*Work request*: Your answer is the lines below, exactly, from the one that contains "con media (39, 65)" through the one that contains "made, the game", both included.

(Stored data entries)
-- Opening Marker --

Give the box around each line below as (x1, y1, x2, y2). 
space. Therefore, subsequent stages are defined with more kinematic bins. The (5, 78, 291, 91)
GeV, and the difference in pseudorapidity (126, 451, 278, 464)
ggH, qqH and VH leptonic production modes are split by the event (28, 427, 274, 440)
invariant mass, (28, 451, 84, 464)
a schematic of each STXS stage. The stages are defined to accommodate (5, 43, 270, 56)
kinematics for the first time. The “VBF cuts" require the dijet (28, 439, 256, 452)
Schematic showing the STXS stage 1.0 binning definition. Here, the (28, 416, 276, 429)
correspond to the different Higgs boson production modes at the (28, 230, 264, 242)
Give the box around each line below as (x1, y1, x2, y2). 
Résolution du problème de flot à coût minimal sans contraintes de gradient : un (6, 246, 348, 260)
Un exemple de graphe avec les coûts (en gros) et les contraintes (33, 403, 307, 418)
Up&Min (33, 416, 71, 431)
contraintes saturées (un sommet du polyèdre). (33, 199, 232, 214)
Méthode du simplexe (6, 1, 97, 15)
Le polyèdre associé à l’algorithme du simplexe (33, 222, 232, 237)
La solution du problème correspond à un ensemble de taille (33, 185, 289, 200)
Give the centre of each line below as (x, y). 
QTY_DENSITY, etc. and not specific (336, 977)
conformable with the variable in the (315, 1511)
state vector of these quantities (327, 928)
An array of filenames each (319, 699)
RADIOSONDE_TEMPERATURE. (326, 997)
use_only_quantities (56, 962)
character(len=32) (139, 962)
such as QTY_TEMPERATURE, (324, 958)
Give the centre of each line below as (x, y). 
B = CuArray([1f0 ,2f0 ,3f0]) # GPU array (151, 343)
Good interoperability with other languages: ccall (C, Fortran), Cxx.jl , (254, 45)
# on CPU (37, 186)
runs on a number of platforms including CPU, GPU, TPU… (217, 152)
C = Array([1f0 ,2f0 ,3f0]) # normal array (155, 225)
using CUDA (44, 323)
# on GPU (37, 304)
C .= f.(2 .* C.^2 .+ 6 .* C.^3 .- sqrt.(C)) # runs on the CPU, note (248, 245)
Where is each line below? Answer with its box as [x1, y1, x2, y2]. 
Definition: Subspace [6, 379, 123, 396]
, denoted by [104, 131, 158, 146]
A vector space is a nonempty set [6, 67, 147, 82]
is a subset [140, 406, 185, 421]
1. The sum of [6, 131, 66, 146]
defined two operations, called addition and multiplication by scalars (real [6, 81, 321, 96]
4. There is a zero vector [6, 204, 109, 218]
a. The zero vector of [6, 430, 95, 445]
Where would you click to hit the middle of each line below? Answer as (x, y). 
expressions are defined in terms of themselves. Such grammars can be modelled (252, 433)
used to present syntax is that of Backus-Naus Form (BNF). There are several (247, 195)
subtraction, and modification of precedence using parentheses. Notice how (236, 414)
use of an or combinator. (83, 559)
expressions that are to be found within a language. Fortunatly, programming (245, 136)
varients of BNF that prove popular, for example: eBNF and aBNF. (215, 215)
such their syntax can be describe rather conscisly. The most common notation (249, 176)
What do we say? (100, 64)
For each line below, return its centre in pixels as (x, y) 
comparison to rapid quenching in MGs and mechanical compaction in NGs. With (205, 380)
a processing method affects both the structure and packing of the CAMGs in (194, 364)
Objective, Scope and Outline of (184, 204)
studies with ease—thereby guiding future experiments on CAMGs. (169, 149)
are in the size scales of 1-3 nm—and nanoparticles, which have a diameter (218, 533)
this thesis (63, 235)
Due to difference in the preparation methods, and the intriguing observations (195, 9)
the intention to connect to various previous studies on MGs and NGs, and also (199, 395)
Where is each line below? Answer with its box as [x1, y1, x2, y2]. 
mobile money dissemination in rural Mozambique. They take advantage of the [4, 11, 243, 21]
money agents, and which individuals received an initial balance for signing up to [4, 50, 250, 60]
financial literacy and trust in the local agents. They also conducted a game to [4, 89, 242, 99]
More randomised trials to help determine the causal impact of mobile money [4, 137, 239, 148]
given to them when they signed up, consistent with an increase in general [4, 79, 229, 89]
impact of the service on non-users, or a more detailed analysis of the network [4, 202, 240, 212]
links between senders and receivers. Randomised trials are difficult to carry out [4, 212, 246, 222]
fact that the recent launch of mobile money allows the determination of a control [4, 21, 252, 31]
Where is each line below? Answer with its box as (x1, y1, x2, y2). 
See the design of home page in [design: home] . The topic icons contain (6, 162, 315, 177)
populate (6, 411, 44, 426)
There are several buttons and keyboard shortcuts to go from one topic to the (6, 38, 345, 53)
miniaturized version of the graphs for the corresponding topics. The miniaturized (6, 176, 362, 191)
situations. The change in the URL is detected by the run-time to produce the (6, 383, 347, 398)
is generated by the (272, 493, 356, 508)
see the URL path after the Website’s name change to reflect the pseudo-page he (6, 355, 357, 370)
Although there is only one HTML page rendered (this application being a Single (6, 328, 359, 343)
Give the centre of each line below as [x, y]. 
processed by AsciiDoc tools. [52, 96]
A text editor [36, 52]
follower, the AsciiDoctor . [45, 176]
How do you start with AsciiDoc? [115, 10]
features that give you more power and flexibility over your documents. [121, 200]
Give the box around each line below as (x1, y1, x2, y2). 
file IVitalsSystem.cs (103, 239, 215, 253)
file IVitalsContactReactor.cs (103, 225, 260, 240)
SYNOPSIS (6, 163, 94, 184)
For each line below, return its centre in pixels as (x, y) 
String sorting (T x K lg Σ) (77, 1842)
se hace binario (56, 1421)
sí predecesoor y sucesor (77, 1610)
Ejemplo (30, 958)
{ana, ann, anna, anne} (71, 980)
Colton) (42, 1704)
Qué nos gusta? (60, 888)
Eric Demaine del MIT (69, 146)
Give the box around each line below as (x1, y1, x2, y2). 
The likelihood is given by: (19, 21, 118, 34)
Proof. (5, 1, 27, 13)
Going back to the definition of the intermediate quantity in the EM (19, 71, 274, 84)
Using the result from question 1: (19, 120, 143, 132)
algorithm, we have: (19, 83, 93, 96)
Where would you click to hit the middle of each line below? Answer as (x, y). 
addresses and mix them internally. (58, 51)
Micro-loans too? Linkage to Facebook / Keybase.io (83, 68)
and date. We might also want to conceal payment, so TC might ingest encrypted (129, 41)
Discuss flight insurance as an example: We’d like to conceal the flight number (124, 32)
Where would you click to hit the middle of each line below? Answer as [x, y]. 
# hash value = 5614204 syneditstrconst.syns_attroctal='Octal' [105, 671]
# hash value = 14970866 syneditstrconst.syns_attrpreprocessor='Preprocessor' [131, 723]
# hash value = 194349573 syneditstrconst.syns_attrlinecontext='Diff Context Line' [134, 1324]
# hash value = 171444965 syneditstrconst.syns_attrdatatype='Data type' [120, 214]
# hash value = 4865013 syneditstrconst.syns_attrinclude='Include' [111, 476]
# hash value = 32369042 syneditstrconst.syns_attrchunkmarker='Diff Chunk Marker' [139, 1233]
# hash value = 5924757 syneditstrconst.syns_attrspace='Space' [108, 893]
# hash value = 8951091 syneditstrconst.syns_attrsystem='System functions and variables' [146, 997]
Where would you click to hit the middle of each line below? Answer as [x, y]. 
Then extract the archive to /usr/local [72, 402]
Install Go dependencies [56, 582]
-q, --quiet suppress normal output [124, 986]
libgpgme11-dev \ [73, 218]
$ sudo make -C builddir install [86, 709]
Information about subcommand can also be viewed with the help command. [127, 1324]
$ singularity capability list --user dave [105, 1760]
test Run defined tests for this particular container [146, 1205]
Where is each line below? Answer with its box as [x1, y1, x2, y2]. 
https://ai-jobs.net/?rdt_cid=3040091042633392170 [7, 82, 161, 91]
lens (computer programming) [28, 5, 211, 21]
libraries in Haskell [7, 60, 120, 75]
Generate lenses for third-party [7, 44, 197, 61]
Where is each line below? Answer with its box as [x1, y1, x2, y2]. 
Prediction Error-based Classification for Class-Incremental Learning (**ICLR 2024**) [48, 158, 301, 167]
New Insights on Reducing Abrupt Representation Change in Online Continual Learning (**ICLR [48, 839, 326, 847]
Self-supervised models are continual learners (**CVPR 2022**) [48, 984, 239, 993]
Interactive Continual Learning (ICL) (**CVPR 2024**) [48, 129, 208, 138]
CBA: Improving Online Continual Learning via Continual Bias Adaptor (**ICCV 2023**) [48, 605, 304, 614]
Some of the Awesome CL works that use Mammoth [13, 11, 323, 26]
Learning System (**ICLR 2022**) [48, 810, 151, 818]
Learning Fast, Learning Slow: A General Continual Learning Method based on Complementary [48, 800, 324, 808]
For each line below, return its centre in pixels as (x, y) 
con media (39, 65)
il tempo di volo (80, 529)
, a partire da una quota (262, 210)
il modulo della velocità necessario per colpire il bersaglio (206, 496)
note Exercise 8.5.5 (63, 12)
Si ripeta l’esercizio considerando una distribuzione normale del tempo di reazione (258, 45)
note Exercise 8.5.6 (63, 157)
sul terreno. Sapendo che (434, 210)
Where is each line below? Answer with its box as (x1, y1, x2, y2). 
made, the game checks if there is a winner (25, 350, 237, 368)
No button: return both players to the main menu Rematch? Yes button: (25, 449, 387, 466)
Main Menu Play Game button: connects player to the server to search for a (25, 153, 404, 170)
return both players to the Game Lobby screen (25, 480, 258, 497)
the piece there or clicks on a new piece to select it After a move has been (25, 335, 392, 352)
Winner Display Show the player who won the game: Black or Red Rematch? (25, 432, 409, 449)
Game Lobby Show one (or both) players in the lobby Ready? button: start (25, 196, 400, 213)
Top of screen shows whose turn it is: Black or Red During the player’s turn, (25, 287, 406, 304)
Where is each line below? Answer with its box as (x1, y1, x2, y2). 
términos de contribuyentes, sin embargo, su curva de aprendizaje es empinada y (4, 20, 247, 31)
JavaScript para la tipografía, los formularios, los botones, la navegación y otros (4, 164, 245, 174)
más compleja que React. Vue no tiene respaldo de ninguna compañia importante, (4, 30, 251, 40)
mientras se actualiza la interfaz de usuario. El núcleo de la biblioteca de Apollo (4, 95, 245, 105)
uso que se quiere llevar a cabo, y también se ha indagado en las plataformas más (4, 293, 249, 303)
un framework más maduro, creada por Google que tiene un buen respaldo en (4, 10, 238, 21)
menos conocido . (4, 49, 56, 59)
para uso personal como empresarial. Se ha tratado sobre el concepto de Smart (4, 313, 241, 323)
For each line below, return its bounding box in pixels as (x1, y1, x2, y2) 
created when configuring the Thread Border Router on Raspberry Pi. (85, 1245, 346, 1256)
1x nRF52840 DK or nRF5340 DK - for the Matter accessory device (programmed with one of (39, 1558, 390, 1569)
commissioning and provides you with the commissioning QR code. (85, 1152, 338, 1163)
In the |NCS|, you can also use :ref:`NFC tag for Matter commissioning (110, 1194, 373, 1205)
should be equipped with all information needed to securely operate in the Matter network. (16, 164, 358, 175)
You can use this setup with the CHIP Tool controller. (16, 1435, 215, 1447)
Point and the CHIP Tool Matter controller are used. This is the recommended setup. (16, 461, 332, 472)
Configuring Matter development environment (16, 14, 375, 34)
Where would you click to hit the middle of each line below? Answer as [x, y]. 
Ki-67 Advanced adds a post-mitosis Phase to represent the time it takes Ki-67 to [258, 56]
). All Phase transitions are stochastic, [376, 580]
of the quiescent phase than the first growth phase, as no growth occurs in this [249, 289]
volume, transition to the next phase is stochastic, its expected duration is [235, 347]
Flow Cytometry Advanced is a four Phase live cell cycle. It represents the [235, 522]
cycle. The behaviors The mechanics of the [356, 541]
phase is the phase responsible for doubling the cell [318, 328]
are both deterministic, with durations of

-- Closing Marker --

*Worked solution*:
con media (39, 65)
il tempo di volo (80, 529)
, a partire da una quota (262, 210)
il modulo della velocità necessario per colpire il bersaglio (206, 496)
note Exercise 8.5.5 (63, 12)
Si ripeta l’esercizio considerando una distribuzione normale del tempo di reazione (258, 45)
note Exercise 8.5.6 (63, 157)
sul terreno. Sapendo che (434, 210)
Where is each line below? Answer with its box as (x1, y1, x2, y2). 
made, the game checks if there is a winner (25, 350, 237, 368)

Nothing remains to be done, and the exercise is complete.